Extracted data entries -
Segment Open
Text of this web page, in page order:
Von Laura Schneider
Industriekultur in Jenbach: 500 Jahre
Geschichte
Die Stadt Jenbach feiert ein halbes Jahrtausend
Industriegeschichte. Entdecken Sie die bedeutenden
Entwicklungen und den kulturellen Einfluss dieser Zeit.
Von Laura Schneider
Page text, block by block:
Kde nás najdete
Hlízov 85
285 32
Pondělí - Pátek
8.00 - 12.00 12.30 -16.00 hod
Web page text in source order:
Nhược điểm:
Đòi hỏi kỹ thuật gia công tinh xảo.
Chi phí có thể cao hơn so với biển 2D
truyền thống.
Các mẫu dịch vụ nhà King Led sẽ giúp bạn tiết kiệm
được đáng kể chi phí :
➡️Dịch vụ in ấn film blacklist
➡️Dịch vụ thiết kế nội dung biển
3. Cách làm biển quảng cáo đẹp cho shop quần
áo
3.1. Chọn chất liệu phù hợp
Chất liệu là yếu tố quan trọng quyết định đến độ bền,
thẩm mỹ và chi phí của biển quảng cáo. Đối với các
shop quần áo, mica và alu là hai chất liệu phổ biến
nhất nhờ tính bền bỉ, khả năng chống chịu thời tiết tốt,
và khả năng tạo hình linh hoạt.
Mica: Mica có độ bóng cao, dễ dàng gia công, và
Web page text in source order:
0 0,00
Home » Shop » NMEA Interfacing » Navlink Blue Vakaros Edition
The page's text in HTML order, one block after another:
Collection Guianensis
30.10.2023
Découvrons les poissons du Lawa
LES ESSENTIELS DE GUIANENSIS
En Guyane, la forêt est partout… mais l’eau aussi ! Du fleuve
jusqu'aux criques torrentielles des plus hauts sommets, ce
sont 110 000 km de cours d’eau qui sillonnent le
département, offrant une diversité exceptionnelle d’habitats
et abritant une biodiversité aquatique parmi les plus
Segment Closed
Segment Open
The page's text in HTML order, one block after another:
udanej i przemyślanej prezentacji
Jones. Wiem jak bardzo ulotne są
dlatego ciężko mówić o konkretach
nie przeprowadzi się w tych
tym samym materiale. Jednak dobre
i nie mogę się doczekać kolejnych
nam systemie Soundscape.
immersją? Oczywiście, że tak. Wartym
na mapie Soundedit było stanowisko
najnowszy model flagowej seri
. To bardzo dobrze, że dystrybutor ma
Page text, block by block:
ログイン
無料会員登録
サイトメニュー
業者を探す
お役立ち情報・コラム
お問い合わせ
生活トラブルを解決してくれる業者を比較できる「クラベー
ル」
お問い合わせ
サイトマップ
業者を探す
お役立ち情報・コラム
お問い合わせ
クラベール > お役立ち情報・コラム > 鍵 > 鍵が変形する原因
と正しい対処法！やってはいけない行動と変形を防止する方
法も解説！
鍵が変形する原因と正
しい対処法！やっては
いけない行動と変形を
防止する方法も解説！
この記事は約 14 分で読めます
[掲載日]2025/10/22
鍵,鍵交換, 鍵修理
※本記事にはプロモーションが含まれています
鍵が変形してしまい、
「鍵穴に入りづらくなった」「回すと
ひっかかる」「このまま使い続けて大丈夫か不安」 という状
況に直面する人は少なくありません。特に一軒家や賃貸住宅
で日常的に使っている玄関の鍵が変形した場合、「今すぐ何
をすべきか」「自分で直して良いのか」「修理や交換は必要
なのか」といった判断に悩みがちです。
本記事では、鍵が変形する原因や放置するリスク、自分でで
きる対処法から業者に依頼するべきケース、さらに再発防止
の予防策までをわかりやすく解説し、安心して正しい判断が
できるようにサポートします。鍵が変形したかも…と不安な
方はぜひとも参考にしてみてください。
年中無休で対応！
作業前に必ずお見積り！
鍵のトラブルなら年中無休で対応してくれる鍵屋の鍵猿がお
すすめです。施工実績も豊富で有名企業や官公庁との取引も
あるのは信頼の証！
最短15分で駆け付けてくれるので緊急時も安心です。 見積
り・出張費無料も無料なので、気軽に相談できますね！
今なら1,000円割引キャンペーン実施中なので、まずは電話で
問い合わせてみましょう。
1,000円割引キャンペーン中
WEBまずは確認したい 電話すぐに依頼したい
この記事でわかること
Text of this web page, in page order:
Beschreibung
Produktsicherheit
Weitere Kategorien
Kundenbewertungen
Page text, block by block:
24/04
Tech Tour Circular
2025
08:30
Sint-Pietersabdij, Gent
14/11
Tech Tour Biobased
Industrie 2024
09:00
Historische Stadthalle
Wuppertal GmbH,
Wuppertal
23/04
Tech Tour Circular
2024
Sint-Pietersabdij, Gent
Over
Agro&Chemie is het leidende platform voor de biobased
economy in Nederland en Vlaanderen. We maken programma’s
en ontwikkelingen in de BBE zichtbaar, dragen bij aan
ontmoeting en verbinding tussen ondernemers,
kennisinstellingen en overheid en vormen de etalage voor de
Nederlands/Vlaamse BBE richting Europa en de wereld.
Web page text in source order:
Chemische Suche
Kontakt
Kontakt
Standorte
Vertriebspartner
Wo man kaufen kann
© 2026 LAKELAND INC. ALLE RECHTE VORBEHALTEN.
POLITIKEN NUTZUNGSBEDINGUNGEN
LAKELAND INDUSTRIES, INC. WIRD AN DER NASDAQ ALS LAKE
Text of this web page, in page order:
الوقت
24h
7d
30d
Segment Closed
Work instruction - Total the lines in the records above that contain the string "LAKELAND". Write only that total.

Result - 2